In recent years, modeling and analyzing fMRI data by deep learning has become a hot research direction in the field of brain imaging data analysis. However, because of the high dimension and small sample size of fMRI data, it brings great challenges to modeling and analyzing fMRI data by deep learning.

In this paper, by analyzing the existing problems of several deep learning methods in modeling and analyzing fMRI data and fully considering the temporal and spatial characteristics of fMRI data, we proposed a convolutional recurrent neural network model which can deal with both spatial and temporal features. In this model, the designed convolution network module is used to process the three-dimensional spatial information behind fMRI data, the high-dimensional spatial information is transformed into low-dimensional vectors through feature extraction, and then the information of the designed cyclic neural network in time-series dimension is used to extract feature. In this paper, the model we proposed is used for classification experiments on the open dataset of task fMRI and compared with other deep learning methods. Experimental results show that the CRNN model designed in this paper makes full use of the spatiotemporal features of fMRI data and can achieve an average accuracy of 94.31%, which is superior to other comparative deep learning methods.

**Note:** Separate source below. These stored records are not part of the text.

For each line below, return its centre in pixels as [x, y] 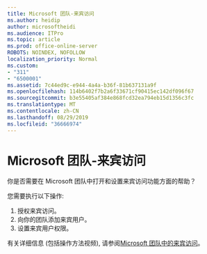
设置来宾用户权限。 [45, 228]
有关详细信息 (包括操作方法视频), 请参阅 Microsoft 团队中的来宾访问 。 [106, 243]
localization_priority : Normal [52, 59]
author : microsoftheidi [42, 27]
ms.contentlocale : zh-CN [43, 111]
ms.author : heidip [34, 20]
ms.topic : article [34, 40]
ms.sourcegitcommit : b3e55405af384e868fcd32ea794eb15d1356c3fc [101, 98]
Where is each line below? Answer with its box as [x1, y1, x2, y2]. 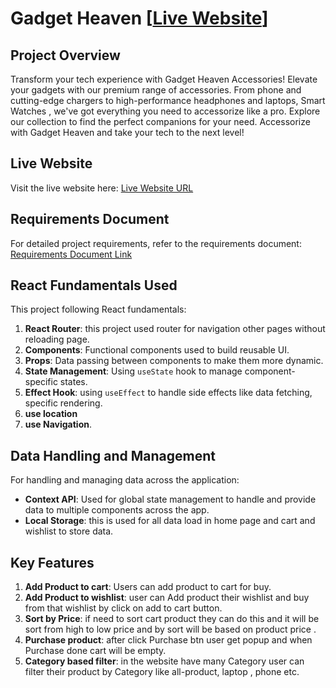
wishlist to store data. [24, 525, 114, 537]
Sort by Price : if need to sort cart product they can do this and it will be [24, 613, 320, 625]
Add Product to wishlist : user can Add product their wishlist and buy [24, 592, 310, 604]
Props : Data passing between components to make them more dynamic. [24, 355, 324, 367]
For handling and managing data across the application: [10, 474, 240, 486]
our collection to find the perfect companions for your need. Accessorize [10, 116, 311, 127]
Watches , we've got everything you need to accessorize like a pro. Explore [10, 105, 321, 117]
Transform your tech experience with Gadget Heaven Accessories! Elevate [10, 73, 318, 85]
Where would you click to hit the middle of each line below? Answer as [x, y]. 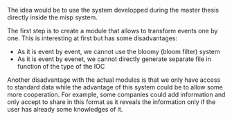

In general, the method we proposed in this paper can directly extract task-related information from the four-dimensional fMRI time-series data and can classify seven typical task stimuli.

Data Availability

The task-evoked fMRI dataset analyzed during this study is available in the Human Connectome Project repository (http://www.humanconnectome.org/).

Conflicts of Interest

The authors declare that they have no conflicts of interest.